◆ Work order: Would you quote every entry exactly, dropping only the pictures?

■ ■ ■

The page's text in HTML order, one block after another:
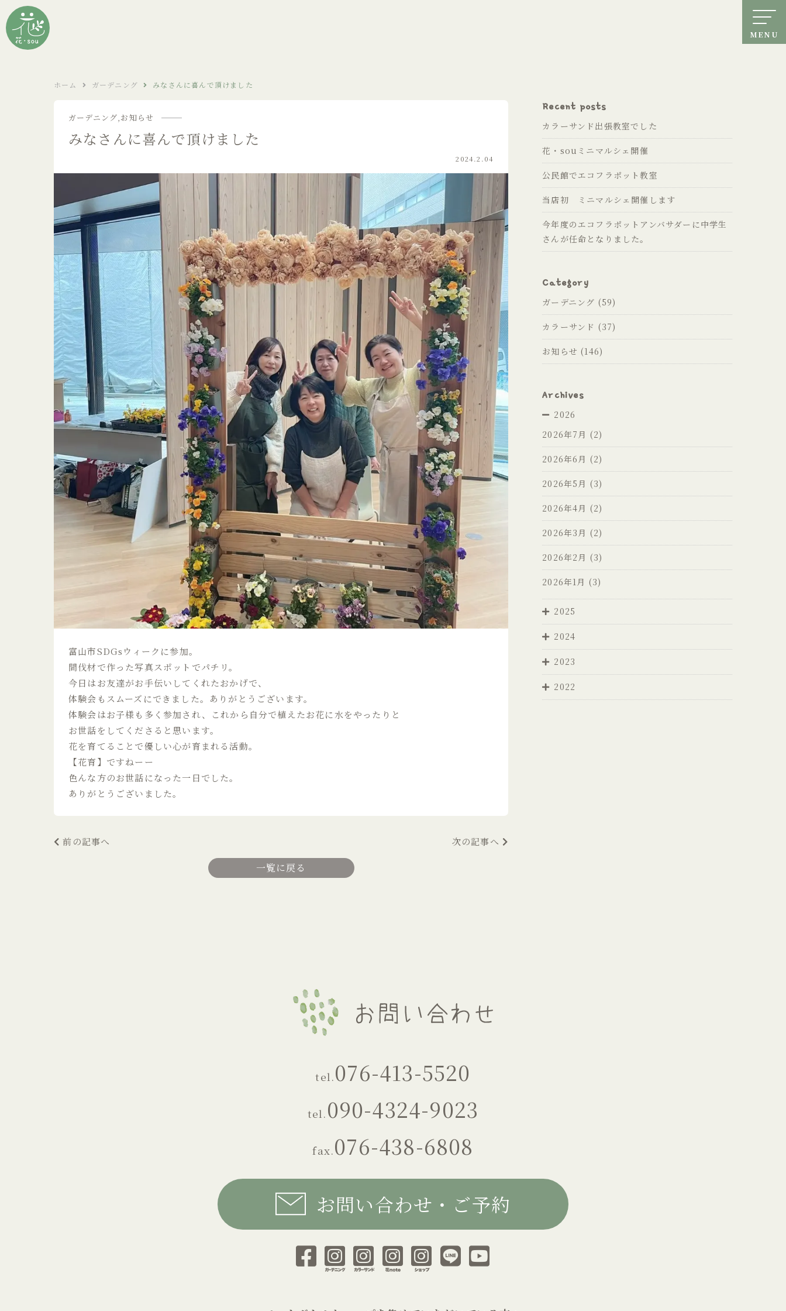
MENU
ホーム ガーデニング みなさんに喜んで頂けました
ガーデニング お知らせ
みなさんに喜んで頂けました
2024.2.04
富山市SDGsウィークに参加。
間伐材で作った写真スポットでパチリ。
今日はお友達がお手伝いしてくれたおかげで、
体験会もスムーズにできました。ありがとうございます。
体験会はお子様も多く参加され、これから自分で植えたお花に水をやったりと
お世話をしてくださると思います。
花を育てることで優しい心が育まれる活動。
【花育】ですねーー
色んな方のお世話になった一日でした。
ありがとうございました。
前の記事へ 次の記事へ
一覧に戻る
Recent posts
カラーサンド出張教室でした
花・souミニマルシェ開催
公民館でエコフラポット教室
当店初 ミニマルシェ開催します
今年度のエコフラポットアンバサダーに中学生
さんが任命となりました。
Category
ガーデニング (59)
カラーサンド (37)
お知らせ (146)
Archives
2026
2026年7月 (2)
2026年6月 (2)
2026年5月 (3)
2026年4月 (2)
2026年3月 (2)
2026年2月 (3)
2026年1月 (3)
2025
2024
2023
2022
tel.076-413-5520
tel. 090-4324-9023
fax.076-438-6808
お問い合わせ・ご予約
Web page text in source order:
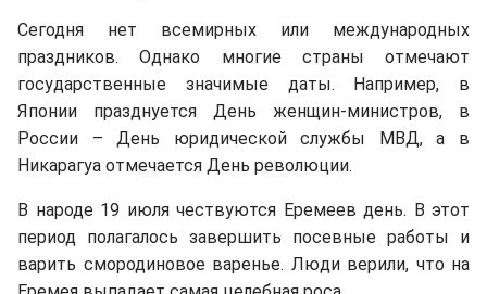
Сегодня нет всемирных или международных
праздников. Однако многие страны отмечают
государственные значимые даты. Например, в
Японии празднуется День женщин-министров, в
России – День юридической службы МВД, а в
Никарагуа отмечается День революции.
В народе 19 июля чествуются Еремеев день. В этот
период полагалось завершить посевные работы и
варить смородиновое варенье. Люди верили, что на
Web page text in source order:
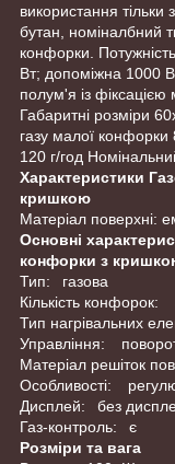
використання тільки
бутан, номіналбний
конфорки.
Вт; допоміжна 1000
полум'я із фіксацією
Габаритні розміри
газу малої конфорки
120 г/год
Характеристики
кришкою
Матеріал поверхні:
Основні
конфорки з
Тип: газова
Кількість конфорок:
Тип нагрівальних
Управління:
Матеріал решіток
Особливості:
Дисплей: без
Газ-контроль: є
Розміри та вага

■ ■ ■

◆ Solution for this exercise:
The page's text in HTML order, one block after another:
MENU
ホーム ガーデニング みなさんに喜んで頂けました
ガーデニング お知らせ
みなさんに喜んで頂けました
2024.2.04
富山市SDGsウィークに参加。
間伐材で作った写真スポットでパチリ。
今日はお友達がお手伝いしてくれたおかげで、
体験会もスムーズにできました。ありがとうございます。
体験会はお子様も多く参加され、これから自分で植えたお花に水をやったりと
お世話をしてくださると思います。
花を育てることで優しい心が育まれる活動。
【花育】ですねーー
色んな方のお世話になった一日でした。
ありがとうございました。
前の記事へ 次の記事へ
一覧に戻る
Recent posts
カラーサンド出張教室でした
花・souミニマルシェ開催
公民館でエコフラポット教室
当店初 ミニマルシェ開催します
今年度のエコフラポットアンバサダーに中学生
さんが任命となりました。
Category
ガーデニング (59)
カラーサンド (37)
お知らせ (146)
Archives
2026
2026年7月 (2)
2026年6月 (2)
2026年5月 (3)
2026年4月 (2)
2026年3月 (2)
2026年2月 (3)
2026年1月 (3)
2025
2024
2023
2022
tel.076-413-5520
tel. 090-4324-9023
fax.076-438-6808
お問い合わせ・ご予約
Web page text in source order:
Сегодня нет всемирных или международных
праздников. Однако многие страны отмечают
государственные значимые даты. Например, в
Японии празднуется День женщин-министров, в
России – День юридической службы МВД, а в
Никарагуа отмечается День революции.
В народе 19 июля чествуются Еремеев день. В этот
период полагалось завершить посевные работы и
варить смородиновое варенье. Люди верили, что на
Web page text in source order:
використання тільки
бутан, номіналбний
конфорки.
Вт; допоміжна 1000
полум'я із фіксацією
Габаритні розміри
газу малої конфорки
120 г/год
Характеристики
кришкою
Матеріал поверхні:
Основні
конфорки з
Тип: газова
Кількість конфорок:
Тип нагрівальних
Управління:
Матеріал решіток
Особливості:
Дисплей: без
Газ-контроль: є
Розміри та вага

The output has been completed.